━━━ RECORDS PROVIDED ━━━

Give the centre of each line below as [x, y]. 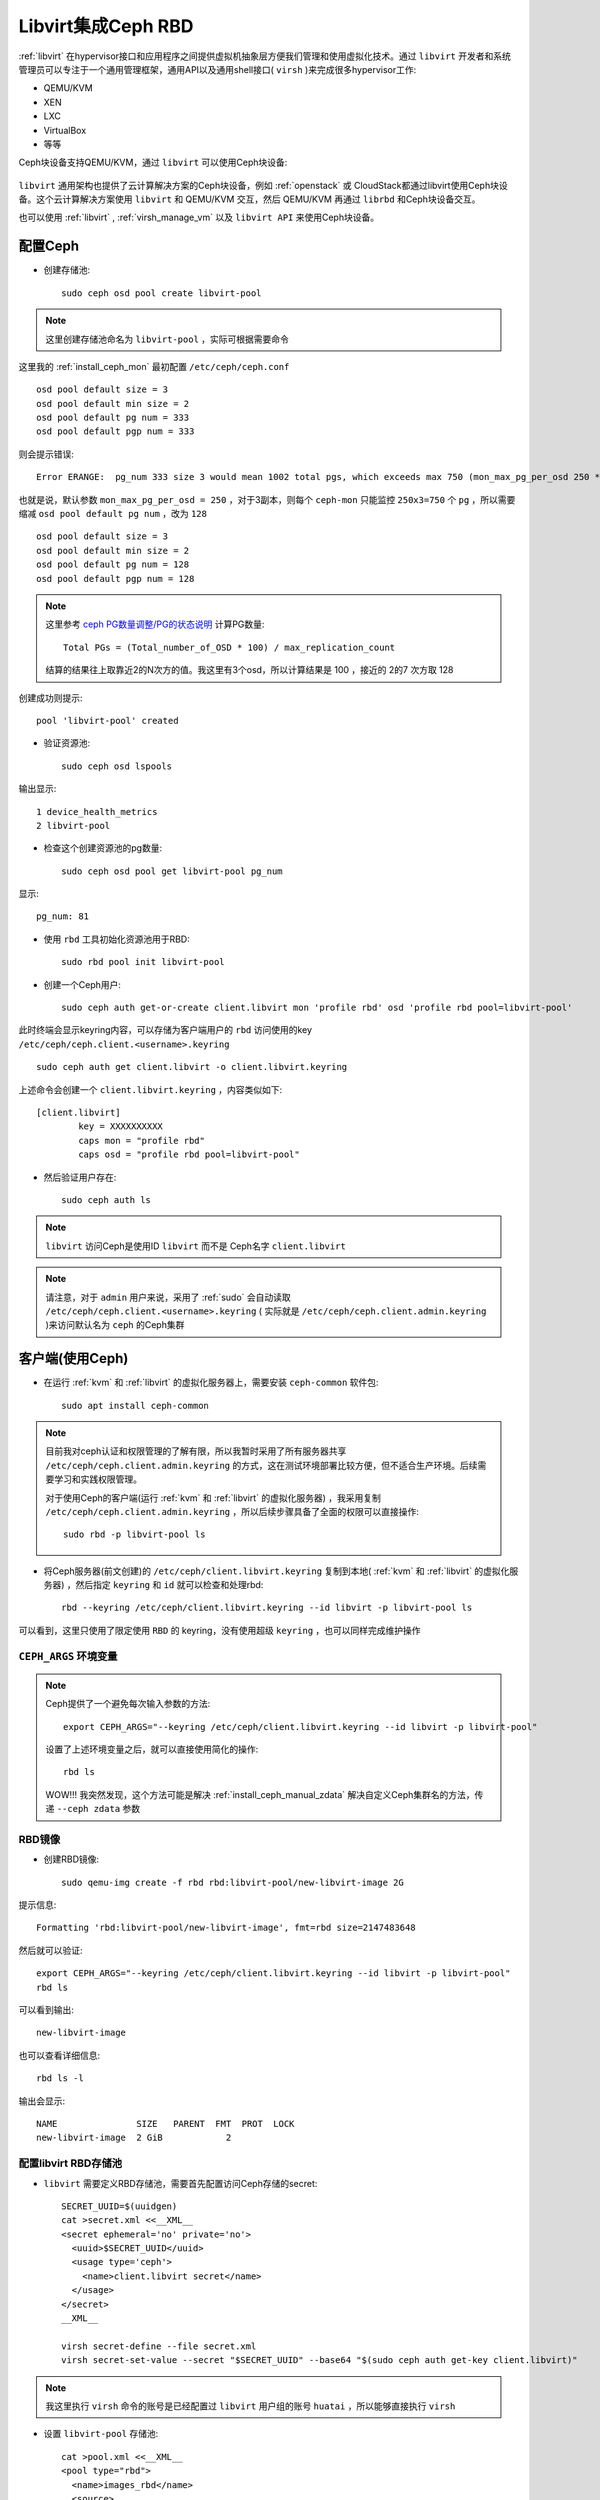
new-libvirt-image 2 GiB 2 [134, 2138]
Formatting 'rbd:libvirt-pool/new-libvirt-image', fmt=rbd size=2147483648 [226, 1928]
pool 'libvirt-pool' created [107, 720]
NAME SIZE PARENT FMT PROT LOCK [165, 2123]
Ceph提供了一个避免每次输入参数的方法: [128, 1704]
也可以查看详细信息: [59, 2055]
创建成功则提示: [51, 697]
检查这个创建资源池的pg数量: [103, 848]
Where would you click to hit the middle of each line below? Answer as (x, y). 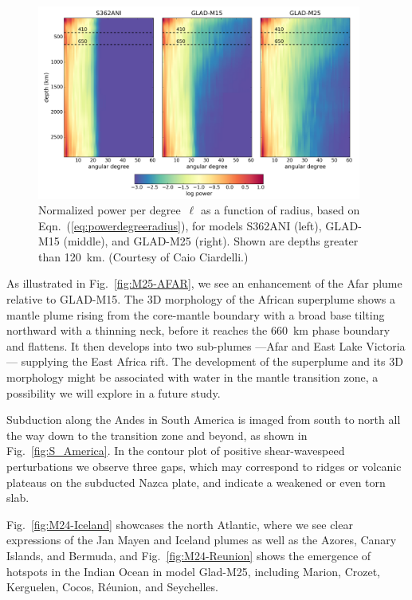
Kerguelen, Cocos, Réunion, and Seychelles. (112, 587)
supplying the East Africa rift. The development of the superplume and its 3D (212, 361)
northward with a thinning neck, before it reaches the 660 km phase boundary (198, 330)
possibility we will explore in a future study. (114, 392)
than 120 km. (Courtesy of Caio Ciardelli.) (143, 256)
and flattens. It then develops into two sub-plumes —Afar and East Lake (184, 345)
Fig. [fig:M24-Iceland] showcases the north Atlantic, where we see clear (180, 524)
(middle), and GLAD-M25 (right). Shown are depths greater (211, 241)
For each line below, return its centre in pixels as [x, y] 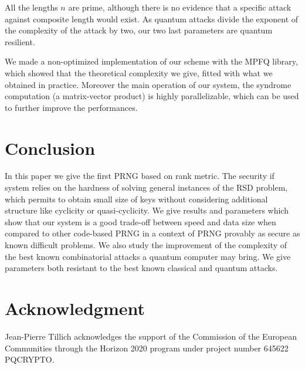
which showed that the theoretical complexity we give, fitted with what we [139, 72]
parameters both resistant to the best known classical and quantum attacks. [141, 268]
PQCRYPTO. [30, 359]
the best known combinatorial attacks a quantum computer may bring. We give [148, 256]
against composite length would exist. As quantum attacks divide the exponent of [152, 18]
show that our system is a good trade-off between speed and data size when [140, 221]
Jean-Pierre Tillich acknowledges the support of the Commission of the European [151, 336]
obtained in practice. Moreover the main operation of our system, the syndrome [148, 84]
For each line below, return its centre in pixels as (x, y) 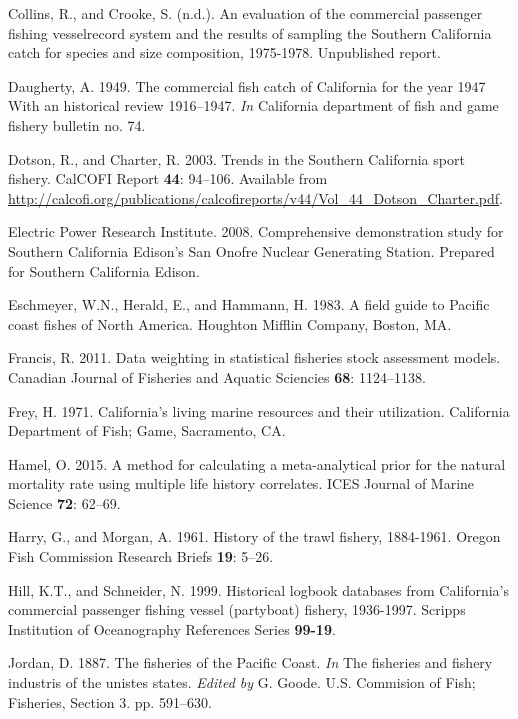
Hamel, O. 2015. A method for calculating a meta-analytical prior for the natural (257, 463)
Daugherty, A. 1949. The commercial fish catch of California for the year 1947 (247, 85)
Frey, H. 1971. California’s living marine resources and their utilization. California (259, 410)
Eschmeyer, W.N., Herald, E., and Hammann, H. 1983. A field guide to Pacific (249, 304)
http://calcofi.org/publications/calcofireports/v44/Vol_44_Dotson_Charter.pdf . (256, 197)
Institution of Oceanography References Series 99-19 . (172, 628)
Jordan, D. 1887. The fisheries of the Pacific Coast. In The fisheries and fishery (250, 662)
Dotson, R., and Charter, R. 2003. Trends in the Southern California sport (236, 158)
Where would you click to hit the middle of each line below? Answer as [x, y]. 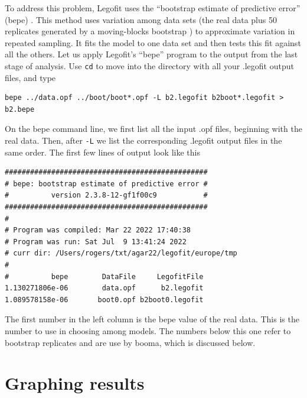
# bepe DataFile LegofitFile [104, 276]
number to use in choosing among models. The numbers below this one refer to [148, 330]
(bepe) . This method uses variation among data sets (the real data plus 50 [141, 19]
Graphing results [75, 383]
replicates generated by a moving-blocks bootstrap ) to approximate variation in [150, 31]
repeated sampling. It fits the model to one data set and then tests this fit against [153, 42]
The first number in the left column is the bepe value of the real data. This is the [152, 319]
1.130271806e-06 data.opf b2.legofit [104, 288]
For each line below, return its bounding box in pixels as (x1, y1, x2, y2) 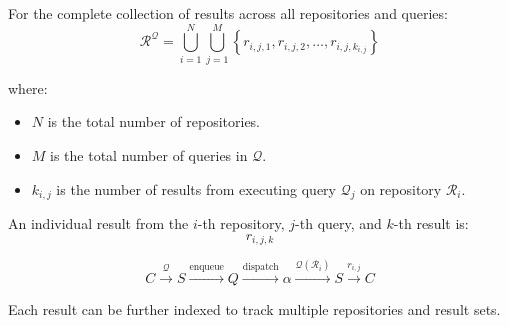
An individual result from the (8, 213, 189, 234)
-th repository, (197, 213, 285, 234)
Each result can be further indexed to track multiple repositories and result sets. (8, 299, 501, 320)
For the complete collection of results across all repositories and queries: (8, 3, 448, 23)
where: (8, 77, 48, 98)
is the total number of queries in (50, 144, 248, 165)
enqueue (189, 262, 224, 273)
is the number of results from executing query (56, 178, 336, 199)
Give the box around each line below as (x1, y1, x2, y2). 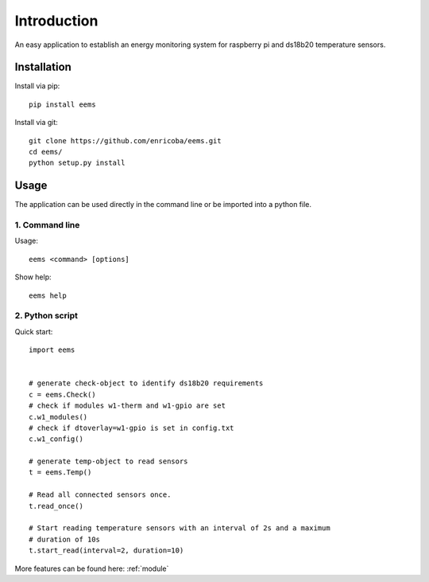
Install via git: (14, 118, 59, 127)
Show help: (14, 272, 52, 282)
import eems (29, 346, 75, 354)
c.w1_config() (29, 435, 83, 443)
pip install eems (29, 100, 96, 109)
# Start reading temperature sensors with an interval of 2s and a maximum (29, 524, 330, 533)
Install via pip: (14, 81, 60, 91)
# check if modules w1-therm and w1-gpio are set (29, 401, 226, 410)

━━━

Excluding all images, transcribe the material word for word.

OUTPUT FOR THIS TASK>
Give the centre of each line below as [x, y]. 
new-libvirt-image 2 GiB 2 [134, 2138]
Formatting 'rbd:libvirt-pool/new-libvirt-image', fmt=rbd size=2147483648 [226, 1928]
pool 'libvirt-pool' created [107, 720]
NAME SIZE PARENT FMT PROT LOCK [165, 2123]
Ceph提供了一个避免每次输入参数的方法: [128, 1704]
也可以查看详细信息: [59, 2055]
创建成功则提示: [51, 697]
检查这个创建资源池的pg数量: [103, 848]
Where would you click to hit the middle of each line below? Answer as (x, y). 
Kerguelen, Cocos, Réunion, and Seychelles. (112, 587)
supplying the East Africa rift. The development of the superplume and its 3D (212, 361)
northward with a thinning neck, before it reaches the 660 km phase boundary (198, 330)
possibility we will explore in a future study. (114, 392)
than 120 km. (Courtesy of Caio Ciardelli.) (143, 256)
and flattens. It then develops into two sub-plumes —Afar and East Lake (184, 345)
Fig. [fig:M24-Iceland] showcases the north Atlantic, where we see clear (180, 524)
(middle), and GLAD-M25 (right). Shown are depths greater (211, 241)
For each line below, return its centre in pixels as [x, y] 
which showed that the theoretical complexity we give, fitted with what we [139, 72]
parameters both resistant to the best known classical and quantum attacks. [141, 268]
PQCRYPTO. [30, 359]
the best known combinatorial attacks a quantum computer may bring. We give [148, 256]
against composite length would exist. As quantum attacks divide the exponent of [152, 18]
show that our system is a good trade-off between speed and data size when [140, 221]
Jean-Pierre Tillich acknowledges the support of the Commission of the European [151, 336]
obtained in practice. Moreover the main operation of our system, the syndrome [148, 84]
For each line below, return its centre in pixels as (x, y) 
Hamel, O. 2015. A method for calculating a meta-analytical prior for the natural (257, 463)
Daugherty, A. 1949. The commercial fish catch of California for the year 1947 (247, 85)
Frey, H. 1971. California’s living marine resources and their utilization. California (259, 410)
Eschmeyer, W.N., Herald, E., and Hammann, H. 1983. A field guide to Pacific (249, 304)
http://calcofi.org/publications/calcofireports/v44/Vol_44_Dotson_Charter.pdf . (256, 197)
Institution of Oceanography References Series 99-19 . (172, 628)
Jordan, D. 1887. The fisheries of the Pacific Coast. In The fisheries and fishery (250, 662)
Dotson, R., and Charter, R. 2003. Trends in the Southern California sport (236, 158)
Where would you click to hit the middle of each line below? Answer as [x, y]. 
# bepe DataFile LegofitFile [104, 276]
number to use in choosing among models. The numbers below this one refer to [148, 330]
(bepe) . This method uses variation among data sets (the real data plus 50 [141, 19]
Graphing results [75, 383]
replicates generated by a moving-blocks bootstrap ) to approximate variation in [150, 31]
repeated sampling. It fits the model to one data set and then tests this fit against [153, 42]
The first number in the left column is the bepe value of the real data. This is the [152, 319]
1.130271806e-06 data.opf b2.legofit [104, 288]
For each line below, return its bounding box in pixels as (x1, y1, x2, y2) 
An individual result from the (8, 213, 189, 234)
-th repository, (197, 213, 285, 234)
Each result can be further indexed to track multiple repositories and result sets. (8, 299, 501, 320)
For the complete collection of results across all repositories and queries: (8, 3, 448, 23)
where: (8, 77, 48, 98)
is the total number of queries in (50, 144, 248, 165)
enqueue (189, 262, 224, 273)
is the number of results from executing query (56, 178, 336, 199)
Give the box around each line below as (x1, y1, x2, y2). 
Install via git: (14, 118, 59, 127)
Show help: (14, 272, 52, 282)
import eems (29, 346, 75, 354)
c.w1_config() (29, 435, 83, 443)
pip install eems (29, 100, 96, 109)
# Start reading temperature sensors with an interval of 2s and a maximum (29, 524, 330, 533)
Install via pip: (14, 81, 60, 91)
# check if modules w1-therm and w1-gpio are set (29, 401, 226, 410)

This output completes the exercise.